Joan se encontraba aquella tarde sentado en la mesa situada en uno de los rincones de la librería y que, colocada sobre una tarima, dominaba toda la sala. Era pronto, Anna se encontraba en el primer piso, solo había un cliente y Joan aprovechaba que Niccolò le estaba atendiendo para leer El discurso sobre la dignidad del hombre, obra de la que pensaba imprimir trescientos ejemplares. Coincidía plenamente con las tesis de Pico della Mirandola, en especial con las referentes al derecho a la discrepancia y el respeto a otras culturas y religiones, y se alegraba de que Alejandro VI le hubiera absuelto del delito de herejía por el que papas anteriores le habían excomulgado, haciéndole sufrir pena de cárcel. No conocía personalmente al papa Borgia, pero le caía bien por la tolerancia mostrada con Pico y por su gesto de acoger en Roma a los judíos y conversos que huían de la Inquisición en España.
Una risa cantarina distrajo a Joan de la lectura que le tenía absorto, y de inmediato reconoció a su propietaria. Era Sancha de Aragón, sobrina del rey de Nápoles, princesa de Esquilache y esposa de Jofré Borgia, el menor de los hijos del papa, que acudía a la tertulia de señoras que aquella tarde se celebraba en la librería.
—No sois ni lo suficientemente guapo ni rico ni noble para mí —le decía a Niccolò mirándole a los ojos.
Sancha tenía dieciocho años, pero el aplomo y la seguridad de alguien mucho mayor. Pese a no ser la dama más bella de Roma, destacaba entre las mujeres por el encanto y la fuerza sensual que irradiaba. Tenía unos ojos oscuros y vivaces, piel clara, una sonrisa que se transformaba fácilmente en risa y una hermosa melena de cabello azabache que no ocultaba con velos según costumbre de muchas damas y que tampoco teñía de rubio como hacían otras. Ella simplemente lo recogía con unas trenzas que partiendo de las sienes se anudaban atrás, y dejaba que su cabello se ondulara en la espalda. A veces lo adornaba con flores o joyas y de cuando en cuando se cubría con un sombrero al estilo de los caballeros.
Vestía con frecuencia a la moda valenciana del Vaticano, y sus trajes de terciopelo, oro y pedrerías lucían generosos escotes que mostraban parte de sus senos.
—Pero os hago reír, señora —repuso él tomándola de la mano—. Y eso invita al amor.
El florentino sonreía y observaba a la dama con sus ojillos pícaros, y su cara afilada le recordaba a Joan la de un gran ratón a la vez audaz, astuto y sabio. Era bien sabida su afición por las mujeres, hasta el punto de que sus amigos le apodaban Il Machio tanto por su apellido —Machiavelli— como por sus aventuras con féminas de distinta condición y edad, de las que le gustaba presumir.

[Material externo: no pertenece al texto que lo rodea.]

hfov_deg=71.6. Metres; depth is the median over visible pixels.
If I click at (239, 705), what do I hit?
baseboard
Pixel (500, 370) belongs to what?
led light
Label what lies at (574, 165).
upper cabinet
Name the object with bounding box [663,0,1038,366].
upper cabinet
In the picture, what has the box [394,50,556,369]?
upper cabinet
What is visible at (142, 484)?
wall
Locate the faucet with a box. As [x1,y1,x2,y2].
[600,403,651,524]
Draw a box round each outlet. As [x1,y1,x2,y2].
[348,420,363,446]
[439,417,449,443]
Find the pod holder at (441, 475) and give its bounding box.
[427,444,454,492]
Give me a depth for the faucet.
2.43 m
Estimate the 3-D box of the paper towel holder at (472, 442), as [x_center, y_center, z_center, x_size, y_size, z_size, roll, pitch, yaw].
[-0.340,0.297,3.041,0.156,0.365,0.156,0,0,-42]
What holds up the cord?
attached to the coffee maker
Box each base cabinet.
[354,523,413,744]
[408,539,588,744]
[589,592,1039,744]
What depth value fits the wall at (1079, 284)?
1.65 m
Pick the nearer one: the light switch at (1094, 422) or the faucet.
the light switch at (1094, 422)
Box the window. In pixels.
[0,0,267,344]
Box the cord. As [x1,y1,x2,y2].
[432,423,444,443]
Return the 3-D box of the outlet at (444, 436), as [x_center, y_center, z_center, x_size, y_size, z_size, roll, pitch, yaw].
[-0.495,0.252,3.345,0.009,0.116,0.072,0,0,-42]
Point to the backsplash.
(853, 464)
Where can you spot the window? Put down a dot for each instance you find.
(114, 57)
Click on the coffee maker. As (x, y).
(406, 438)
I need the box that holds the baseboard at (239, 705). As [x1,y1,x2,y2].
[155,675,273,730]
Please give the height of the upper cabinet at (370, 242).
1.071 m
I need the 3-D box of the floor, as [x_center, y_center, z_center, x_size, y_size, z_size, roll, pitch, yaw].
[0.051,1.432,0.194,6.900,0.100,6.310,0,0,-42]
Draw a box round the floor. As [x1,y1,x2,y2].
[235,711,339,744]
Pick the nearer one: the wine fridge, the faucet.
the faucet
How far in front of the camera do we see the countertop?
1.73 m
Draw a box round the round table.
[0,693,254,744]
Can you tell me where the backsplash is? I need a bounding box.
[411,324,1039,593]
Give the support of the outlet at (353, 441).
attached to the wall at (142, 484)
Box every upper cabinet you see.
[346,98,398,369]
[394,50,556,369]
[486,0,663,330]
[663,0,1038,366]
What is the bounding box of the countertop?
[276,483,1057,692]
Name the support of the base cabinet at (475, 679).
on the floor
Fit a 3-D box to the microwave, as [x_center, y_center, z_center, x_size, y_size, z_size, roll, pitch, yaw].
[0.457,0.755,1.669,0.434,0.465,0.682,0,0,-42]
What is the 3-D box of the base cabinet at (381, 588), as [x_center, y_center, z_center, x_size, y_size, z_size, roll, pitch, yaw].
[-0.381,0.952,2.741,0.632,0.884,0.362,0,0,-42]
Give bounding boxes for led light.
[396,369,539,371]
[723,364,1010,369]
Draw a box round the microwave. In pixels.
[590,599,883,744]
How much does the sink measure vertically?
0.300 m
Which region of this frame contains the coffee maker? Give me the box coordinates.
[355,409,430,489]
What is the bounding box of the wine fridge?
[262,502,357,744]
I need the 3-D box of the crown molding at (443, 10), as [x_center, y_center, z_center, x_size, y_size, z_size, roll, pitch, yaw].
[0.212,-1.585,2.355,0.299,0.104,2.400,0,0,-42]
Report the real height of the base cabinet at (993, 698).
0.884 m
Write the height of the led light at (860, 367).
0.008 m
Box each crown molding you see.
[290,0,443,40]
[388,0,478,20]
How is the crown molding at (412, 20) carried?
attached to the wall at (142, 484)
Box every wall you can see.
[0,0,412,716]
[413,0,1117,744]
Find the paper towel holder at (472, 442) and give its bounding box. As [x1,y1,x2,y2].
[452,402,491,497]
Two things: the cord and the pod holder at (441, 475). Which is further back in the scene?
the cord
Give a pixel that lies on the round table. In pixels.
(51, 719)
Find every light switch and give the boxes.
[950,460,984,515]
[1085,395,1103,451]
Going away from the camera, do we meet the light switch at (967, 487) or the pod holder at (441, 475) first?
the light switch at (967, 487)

Sancha rio de nuevo y apartó su mano de las del florentino después de permitir el contacto por unos momentos. Antes de contestarle le miró pícara de pies a cabeza.
—Es cierto que sois ingenioso, amigo Niccolò, quizá si fuerais más alto…

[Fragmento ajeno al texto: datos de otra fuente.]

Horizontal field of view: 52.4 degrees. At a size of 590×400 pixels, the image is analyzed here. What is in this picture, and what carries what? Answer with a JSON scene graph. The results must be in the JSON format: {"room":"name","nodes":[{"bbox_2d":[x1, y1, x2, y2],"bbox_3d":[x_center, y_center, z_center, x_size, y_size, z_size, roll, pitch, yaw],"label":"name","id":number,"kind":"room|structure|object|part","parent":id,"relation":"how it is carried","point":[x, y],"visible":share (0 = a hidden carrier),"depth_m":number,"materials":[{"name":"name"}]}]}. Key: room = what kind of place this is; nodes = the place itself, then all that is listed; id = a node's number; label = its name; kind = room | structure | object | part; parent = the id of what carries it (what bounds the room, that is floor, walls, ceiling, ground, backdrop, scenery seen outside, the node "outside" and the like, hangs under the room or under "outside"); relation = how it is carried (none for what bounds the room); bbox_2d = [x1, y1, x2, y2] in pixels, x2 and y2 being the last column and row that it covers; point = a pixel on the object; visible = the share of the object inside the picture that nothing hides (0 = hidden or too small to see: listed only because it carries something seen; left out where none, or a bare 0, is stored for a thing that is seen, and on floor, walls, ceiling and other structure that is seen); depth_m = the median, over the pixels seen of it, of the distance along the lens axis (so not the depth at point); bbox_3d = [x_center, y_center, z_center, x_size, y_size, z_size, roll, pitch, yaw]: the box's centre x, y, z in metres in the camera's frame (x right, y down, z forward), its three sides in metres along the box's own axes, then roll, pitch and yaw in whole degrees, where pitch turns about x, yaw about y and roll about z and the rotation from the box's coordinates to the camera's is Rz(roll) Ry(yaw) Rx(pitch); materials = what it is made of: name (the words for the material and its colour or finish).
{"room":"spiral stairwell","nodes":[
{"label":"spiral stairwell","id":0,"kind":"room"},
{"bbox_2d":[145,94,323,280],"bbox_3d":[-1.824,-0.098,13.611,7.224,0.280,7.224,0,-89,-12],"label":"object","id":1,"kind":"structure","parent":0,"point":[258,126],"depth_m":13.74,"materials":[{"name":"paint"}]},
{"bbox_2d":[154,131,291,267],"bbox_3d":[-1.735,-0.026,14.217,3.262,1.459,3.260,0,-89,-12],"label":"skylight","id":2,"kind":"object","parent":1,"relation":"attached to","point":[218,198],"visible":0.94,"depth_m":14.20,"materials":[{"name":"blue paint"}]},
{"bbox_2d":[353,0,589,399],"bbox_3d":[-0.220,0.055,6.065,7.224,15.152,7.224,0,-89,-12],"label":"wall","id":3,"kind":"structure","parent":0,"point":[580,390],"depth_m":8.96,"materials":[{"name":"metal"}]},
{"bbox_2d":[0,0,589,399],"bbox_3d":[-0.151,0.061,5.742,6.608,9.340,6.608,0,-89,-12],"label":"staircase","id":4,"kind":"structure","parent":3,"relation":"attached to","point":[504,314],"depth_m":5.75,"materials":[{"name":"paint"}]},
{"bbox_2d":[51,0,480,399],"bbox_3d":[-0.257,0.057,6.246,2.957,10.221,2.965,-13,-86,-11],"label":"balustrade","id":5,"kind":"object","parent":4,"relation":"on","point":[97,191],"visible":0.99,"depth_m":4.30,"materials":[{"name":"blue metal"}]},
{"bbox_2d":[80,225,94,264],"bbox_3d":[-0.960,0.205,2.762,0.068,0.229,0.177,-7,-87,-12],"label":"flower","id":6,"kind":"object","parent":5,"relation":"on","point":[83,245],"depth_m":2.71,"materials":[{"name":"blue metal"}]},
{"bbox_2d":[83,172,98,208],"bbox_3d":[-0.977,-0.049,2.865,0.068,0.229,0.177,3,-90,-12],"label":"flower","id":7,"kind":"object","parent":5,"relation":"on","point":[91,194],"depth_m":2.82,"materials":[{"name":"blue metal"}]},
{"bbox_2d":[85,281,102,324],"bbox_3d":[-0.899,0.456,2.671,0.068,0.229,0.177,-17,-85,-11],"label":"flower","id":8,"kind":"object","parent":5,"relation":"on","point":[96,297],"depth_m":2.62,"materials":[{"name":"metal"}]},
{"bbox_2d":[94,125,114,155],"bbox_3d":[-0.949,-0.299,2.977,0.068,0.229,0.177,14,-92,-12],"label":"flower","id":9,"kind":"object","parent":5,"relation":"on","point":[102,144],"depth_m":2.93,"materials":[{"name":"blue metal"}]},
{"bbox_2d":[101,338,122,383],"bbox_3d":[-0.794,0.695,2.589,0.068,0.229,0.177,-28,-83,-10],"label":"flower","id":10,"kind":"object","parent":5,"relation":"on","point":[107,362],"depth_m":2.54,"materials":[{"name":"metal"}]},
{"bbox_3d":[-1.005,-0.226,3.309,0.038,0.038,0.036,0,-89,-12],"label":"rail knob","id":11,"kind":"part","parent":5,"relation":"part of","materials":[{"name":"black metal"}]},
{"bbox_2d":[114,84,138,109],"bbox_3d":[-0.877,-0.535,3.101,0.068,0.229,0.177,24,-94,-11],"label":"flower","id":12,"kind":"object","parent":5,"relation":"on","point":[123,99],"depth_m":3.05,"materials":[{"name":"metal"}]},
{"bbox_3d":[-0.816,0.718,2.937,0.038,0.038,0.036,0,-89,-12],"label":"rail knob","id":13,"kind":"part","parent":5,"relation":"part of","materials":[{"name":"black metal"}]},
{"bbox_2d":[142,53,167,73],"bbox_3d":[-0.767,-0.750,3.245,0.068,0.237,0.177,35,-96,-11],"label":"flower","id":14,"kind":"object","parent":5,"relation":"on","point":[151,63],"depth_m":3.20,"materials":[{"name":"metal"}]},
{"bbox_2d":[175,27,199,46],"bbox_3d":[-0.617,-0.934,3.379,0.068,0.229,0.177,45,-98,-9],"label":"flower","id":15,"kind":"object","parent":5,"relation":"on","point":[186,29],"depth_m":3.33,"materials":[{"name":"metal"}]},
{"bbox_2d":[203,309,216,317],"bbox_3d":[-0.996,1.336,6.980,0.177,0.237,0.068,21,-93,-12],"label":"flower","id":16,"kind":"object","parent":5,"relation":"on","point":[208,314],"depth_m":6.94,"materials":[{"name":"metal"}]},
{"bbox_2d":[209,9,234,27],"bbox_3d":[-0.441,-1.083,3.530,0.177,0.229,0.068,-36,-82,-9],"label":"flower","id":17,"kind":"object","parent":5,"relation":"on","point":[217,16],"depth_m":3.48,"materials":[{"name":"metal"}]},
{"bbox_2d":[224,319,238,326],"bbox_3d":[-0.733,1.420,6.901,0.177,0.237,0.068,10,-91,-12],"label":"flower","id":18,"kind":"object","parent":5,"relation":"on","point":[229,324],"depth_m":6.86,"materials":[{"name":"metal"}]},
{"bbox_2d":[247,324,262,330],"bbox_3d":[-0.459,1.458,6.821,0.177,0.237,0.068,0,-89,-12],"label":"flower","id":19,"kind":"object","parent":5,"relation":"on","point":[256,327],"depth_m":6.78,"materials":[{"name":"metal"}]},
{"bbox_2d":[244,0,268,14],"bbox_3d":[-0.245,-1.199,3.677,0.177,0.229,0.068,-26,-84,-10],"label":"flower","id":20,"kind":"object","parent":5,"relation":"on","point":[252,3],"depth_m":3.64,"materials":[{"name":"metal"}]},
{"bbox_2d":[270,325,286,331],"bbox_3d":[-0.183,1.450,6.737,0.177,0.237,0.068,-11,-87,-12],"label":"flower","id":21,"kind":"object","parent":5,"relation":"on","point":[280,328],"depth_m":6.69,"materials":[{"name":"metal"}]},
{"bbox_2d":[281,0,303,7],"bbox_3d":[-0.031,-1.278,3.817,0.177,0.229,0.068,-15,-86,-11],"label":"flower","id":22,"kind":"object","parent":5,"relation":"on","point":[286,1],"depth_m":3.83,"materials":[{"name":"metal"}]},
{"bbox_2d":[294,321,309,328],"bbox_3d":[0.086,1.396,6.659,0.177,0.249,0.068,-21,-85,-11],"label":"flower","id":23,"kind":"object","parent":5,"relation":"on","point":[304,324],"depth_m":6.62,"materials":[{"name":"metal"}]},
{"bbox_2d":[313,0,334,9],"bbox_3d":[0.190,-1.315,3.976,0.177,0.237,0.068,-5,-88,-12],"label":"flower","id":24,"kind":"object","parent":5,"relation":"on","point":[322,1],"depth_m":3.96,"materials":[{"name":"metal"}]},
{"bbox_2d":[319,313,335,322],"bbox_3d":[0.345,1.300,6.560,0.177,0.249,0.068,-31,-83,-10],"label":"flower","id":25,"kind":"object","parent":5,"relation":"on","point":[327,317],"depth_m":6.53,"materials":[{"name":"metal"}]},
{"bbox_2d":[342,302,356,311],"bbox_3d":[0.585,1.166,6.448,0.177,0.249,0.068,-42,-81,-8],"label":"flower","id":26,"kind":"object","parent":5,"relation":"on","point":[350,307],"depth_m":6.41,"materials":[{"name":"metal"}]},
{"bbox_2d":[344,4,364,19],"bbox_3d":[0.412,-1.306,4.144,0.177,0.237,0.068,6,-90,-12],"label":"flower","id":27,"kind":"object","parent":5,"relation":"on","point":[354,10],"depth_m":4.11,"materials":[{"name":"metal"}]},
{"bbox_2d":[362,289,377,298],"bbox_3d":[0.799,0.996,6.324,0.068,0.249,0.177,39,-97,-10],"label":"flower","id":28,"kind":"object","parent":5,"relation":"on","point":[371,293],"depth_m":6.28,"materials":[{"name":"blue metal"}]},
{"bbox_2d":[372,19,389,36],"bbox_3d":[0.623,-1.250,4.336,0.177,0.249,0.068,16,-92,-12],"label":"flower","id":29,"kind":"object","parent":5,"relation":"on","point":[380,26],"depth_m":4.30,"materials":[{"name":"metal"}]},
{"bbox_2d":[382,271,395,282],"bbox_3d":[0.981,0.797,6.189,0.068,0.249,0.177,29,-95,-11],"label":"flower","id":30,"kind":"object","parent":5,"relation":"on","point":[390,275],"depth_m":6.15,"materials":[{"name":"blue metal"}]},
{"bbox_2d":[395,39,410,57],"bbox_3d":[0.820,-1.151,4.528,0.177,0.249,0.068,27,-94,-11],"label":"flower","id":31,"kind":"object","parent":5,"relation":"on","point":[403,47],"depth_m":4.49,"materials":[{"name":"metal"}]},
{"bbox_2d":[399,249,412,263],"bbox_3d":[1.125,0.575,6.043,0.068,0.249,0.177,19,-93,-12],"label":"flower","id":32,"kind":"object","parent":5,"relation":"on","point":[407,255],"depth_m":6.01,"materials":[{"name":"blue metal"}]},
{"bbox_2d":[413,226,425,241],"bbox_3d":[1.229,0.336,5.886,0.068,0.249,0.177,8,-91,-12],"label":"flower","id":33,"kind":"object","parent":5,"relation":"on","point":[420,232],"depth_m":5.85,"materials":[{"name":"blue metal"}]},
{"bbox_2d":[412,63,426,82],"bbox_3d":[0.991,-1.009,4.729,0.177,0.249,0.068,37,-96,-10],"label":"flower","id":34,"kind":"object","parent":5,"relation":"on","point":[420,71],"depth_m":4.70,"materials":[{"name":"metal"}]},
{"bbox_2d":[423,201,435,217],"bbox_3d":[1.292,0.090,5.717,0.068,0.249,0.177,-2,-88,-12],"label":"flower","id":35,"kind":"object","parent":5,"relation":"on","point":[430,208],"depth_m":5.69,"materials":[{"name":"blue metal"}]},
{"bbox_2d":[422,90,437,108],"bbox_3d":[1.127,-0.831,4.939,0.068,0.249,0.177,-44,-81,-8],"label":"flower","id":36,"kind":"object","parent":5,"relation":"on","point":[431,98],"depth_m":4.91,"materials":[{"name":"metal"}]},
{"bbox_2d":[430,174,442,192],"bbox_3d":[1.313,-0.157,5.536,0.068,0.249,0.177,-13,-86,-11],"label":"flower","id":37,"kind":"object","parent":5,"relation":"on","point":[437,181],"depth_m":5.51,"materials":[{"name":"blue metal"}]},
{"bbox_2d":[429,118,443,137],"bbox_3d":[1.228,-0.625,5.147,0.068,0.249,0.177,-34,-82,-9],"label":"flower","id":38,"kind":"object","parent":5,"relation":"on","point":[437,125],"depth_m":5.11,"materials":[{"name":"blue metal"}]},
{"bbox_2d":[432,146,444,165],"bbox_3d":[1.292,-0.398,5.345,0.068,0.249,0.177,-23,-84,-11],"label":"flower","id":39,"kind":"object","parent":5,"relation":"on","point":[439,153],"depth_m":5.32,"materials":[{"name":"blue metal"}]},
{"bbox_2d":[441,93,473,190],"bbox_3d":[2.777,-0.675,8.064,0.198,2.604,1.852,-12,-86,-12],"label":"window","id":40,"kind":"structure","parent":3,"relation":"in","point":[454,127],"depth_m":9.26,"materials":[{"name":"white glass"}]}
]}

Y volvió a reír al ver la expresión del florentino. Joan se decidió a intervenir y se acercó para saludar y dar la bienvenida a la princesa. Odiaba el papel de aguafiestas, pero pensaba que su amigo, que por lo común mostraba una exquisita prudencia y diplomacia, estaba yendo demasiado lejos con Sancha.
—Esta dama no os puede traer más que problemas —le advirtió a Niccolò cuando la princesa pasó al gran salón, donde tendría lugar la tertulia con el resto de las señoras, que fueron llegando—. Bien sabéis que está casada con Jofré, el hijo del papa.
—Y es, y ha sido, amante de los otros dos hijos del pontífice —añadió el florentino—. Primero de César Borgia y ahora de Juan.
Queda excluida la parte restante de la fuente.